Omega-3 and Depression: What 26 Meta-Analyses Found

For years, the omega-3 and depression literature looked contradictory. Some meta-analyses found a meaningful benefit; others found none. The problem was that different trials used different doses, different omega-3 forms (EPA vs DHA), different patient groups, and different rating scales, and pooling all of them together blurred the signal. A 2019 meta-analysis by Liao and colleagues that synthesized 26 randomized controlled trials helped clarify the picture, and other recent reviews have largely agreed with it.

EPA vs. DHA: The Critical Distinction

The most important finding is that EPA (eicosapentaenoic acid) and DHA (docosahexaenoic acid) are not interchangeable for depression. EPA-dominant formulations — defined in the literature as containing at least about 60% EPA relative to total EPA+DHA — consistently outperform DHA-dominant or balanced products in antidepressant trials. Liao 2019 reported a moderate antidepressant effect for EPA-pure (SMD −0.61) and EPA-majority (≥60% EPA, SMD −0.51) formulations, while DHA-pure or DHA-majority products did not differ significantly from placebo.
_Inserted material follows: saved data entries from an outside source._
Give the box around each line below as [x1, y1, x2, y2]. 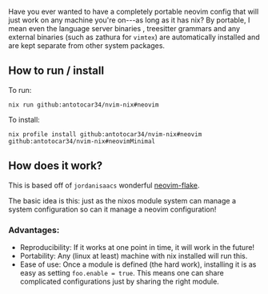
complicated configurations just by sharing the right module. [19, 276, 220, 286]
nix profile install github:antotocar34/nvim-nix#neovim [8, 130, 202, 139]
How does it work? [8, 159, 103, 173]
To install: [8, 115, 40, 124]
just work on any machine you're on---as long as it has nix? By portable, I [8, 15, 250, 25]
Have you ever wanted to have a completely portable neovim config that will [8, 7, 259, 16]
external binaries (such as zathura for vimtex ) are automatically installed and [8, 32, 260, 42]
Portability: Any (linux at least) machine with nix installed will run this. [19, 251, 248, 260]
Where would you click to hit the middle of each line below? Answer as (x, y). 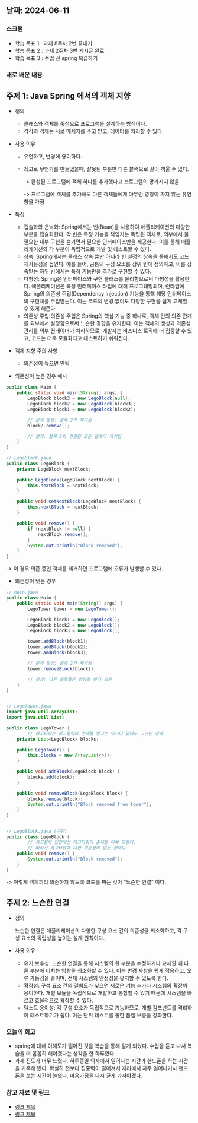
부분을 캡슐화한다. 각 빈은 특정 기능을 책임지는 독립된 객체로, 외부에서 (103, 234)
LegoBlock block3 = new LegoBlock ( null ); (79, 399)
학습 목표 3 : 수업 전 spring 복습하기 (56, 58)
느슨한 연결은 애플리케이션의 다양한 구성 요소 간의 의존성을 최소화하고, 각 (98, 930)
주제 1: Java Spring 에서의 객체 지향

DHA-only formulas showed no significant antidepressant effect across the pooled literature. Mixed EPA+DHA products fell in between, depending on the EPA fraction. This matters for anyone shopping for omega-3 supplements: a fish oil with 300 mg EPA and 200 mg DHA per capsule is a meaningfully different product than one with 200 mg EPA and 300 mg DHA, even though the total long-chain omega-3 content is identical.
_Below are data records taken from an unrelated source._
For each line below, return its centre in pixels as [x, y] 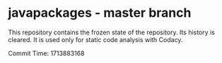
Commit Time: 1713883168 [46, 53]
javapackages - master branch [100, 13]
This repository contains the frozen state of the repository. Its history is [111, 32]
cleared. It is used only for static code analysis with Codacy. [95, 39]
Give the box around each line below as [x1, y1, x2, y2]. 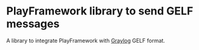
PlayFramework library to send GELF [6, 4, 194, 18]
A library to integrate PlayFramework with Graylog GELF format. [6, 37, 166, 44]
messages [6, 17, 59, 31]

Adjunctive Use Outperforms Monotherapy

Another finding consistent across reviews: omega-3 tends to work better as an add-on to antidepressants than as a stand-alone treatment. Trials testing EPA alongside SSRIs or SNRIs report larger effect sizes than trials testing EPA on its own. The mechanistic story behind this is that EPA appears to dampen low-grade inflammation and may modulate neuroplasticity — pathways that overlap with, but are distinct from, those targeted by conventional antidepressants.

The dose range in positive trials clusters around 1 to 2 g of EPA per day. Going above 3 g EPA per day has not produced additional benefit in trials, and at higher doses the antiplatelet effect of fish oil becomes more clinically relevant, especially for people on anticoagulants. Time also matters: most trials show effects emerging at 8 to 12 weeks of consistent use.

Who Benefits Most

Subgroup analyses consistently point to larger effects in: people with elevated inflammatory markers (high CRP or IL-6), those with cardiovascular risk factors, people with treatment-resistant depression, and those with very low baseline omega-3 intake (vegetarians, people who rarely eat oily fish). In people who already eat two or more servings of oily fish per week and have no inflammatory signal, the incremental benefit of a supplement is smaller.

The omega-3-and-depression story is one of the more mature supplement narratives in psychiatry. The question is no longer "does it work?" but "who benefits most, and under what conditions?" For EPA-dominant formulas in people with major depression — especially as augmentation to existing treatment — the answer is solid enough to be worth a clinical conversation.